Items from a data source
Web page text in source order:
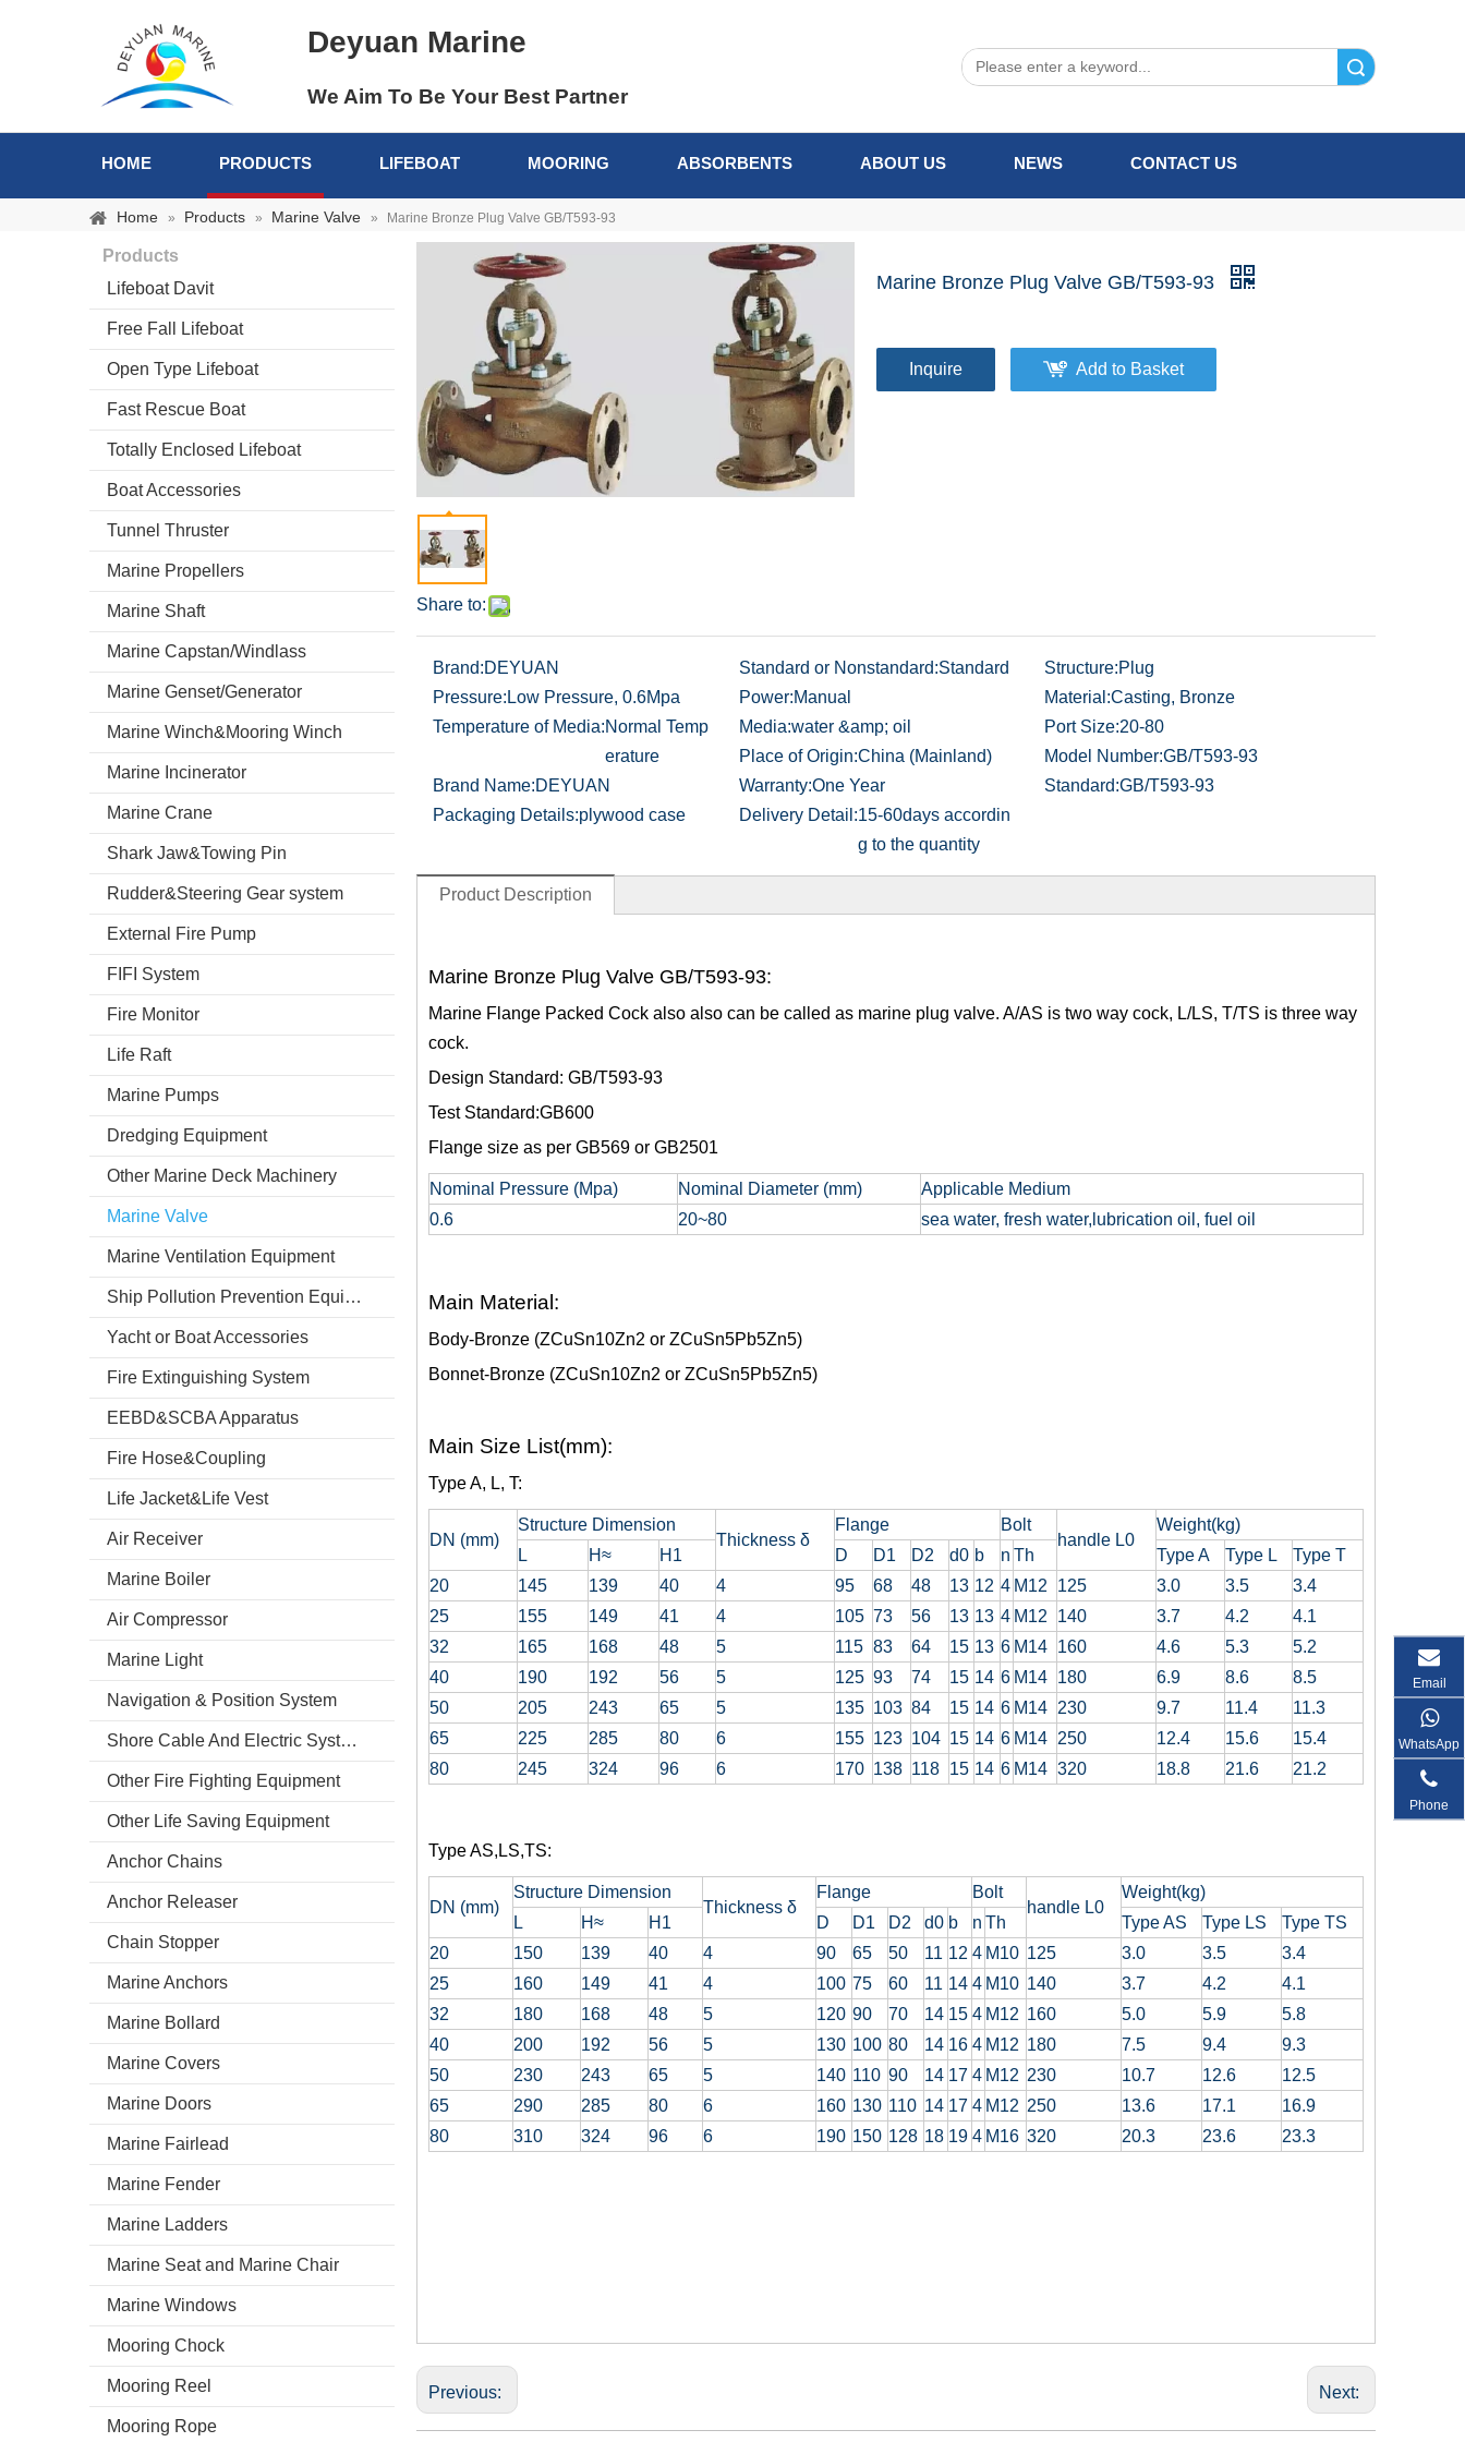
Deyuan Marine
We Aim To Be Your Best Partner
HOME PRODUCTS LIFEBOAT MOORING ABSORBENTS ABOUT US NEWS CONTACT US
Home » Products » Marine Valve » Marine Bronze Plug Valve GB/T593-93
Products
Lifeboat Davit
Free Fall Lifeboat
Open Type Lifeboat
Fast Rescue Boat
Totally Enclosed Lifeboat
Boat Accessories
Tunnel Thruster
Marine Propellers
Marine Shaft
Marine Capstan/Windlass
Marine Genset/Generator
Marine Winch&Mooring Winch
Marine Incinerator
Marine Crane
Shark Jaw&Towing Pin
Rudder&Steering Gear system
External Fire Pump
FIFI System
Fire Monitor
Life Raft
Marine Pumps
Dredging Equipment
Other Marine Deck Machinery
Marine Valve
Marine Ventilation Equipment
Ship Pollution Prevention Equipment
Yacht or Boat Accessories
Fire Extinguishing System
EEBD&SCBA Apparatus
Fire Hose&Coupling
Life Jacket&Life Vest
Air Receiver
Marine Boiler
Air Compressor
Marine Light
Navigation & Position System
Shore Cable And Electric System
Other Fire Fighting Equipment
Other Life Saving Equipment
Anchor Chains
Anchor Releaser
Chain Stopper
Marine Anchors
Marine Bollard
Marine Covers
Marine Doors
Marine Fairlead
Marine Fender
Marine Ladders
Marine Seat and Marine Chair
Marine Windows
Mooring Chock
Mooring Reel
Mooring Rope
Share to:
Marine Bronze Plug Valve GB/T593-93
Inquire Add to Basket
Brand:DEYUAN Standard or Nonstandard:Standard Structure:Plug
Pressure: Low Pressure, 0.6Mpa Power:Manual Material:Casting, Bronze
Temperature of Media:Normal Temp
erature
Media:water &amp; oil Port Size:20-80
Place of Origin:China (Mainland) Model Number:GB/T593-93
Brand Name:DEYUAN Warranty:One Year Standard:GB/T593-93
Packaging Details:plywood case Delivery Detail:15-60days accordin
g to the quantity
Product Description
Marine Bronze Plug Valve GB/T593-93:
Marine Flange Packed Cock also also can be called as marine plug valve. A/AS is two way cock, L/LS, T/TS is three way
cock.
Design Standard: GB/T593-93
Test Standard:GB600
Flange size as per GB569 or GB2501
Nominal Pressure (Mpa) Nominal Diameter (mm)
Applicable Medium
0.6
20~80 sea water, fresh water,lubrication oil, fuel oil
Main Material:
Body-Bronze (ZCuSn10Zn2 or ZCuSn5Pb5Zn5)
Bonnet-Bronze (ZCuSn10Zn2 or ZCuSn5Pb5Zn5)
Main Size List(mm):
Type A, L, T:
DN (mm)
Structure Dimension
Thickness δ
Flange
Bolt
handle L0
Weight(kg)
L
H≈ H1 D D1 D2 d0 b n Th Type A Type L
Type T
20
145 139 40 4 95 68 48 13 12 4 M12 125 3.0 3.5
3.4
25
155 149 41 4 105 73 56 13 13 4 M12 140 3.7 4.2
4.1
32
165 168 48 5 115 83 64 15 13 6 M14 160 4.6 5.3
5.2
40
190 192 56 5 125 93 74 15 14 6 M14 180 6.9 8.6
8.5
50
205 243 65 5 135 103 84 15 14 6 M14 230 9.7 11.4
11.3
65
225 285 80 6 155 123 104 15 14 6 M14 250 12.4 15.6
15.4
80
245 324 96 6 170 138 118 15 14 6 M14 320 18.8 21.6 21.2
Type AS,LS,TS:
DN (mm)
Structure Dimension
Thickness δ
Flange
Bolt
handle L0
Weight(kg)
L
H≈ H1 D D1 D2 d0 b n Th Type AS Type LS
Type TS
20
150 139 40 4 90 65 50 11 12 4 M10 125 3.0 3.5
3.4
25
160 149 41 4 100 75 60 11 14 4 M10 140 3.7 4.2
4.1
32
180 168 48 5 120 90 70 14 15 4 M12 160 5.0 5.9
5.8
40
200 192 56 5 130 100 80 14 16 4 M12 180 7.5 9.4
9.3
50
230 243 65 5 140 110 90 14 17 4 M12 230 10.7 12.6
12.5
65
290 285 80 6 160 130 110 14 17 4 M12 250 13.6 17.1
16.9
80
310 324 96 6 190 150 128 18 19 4 M16 320 20.3 23.6 23.3
Previous: Next:
Email
WhatsApp
Phone

TASK BRIEF. Tally the lines of the records that contain the word "Brand", then give only the tally.

PROBLEM SOLUTION. 2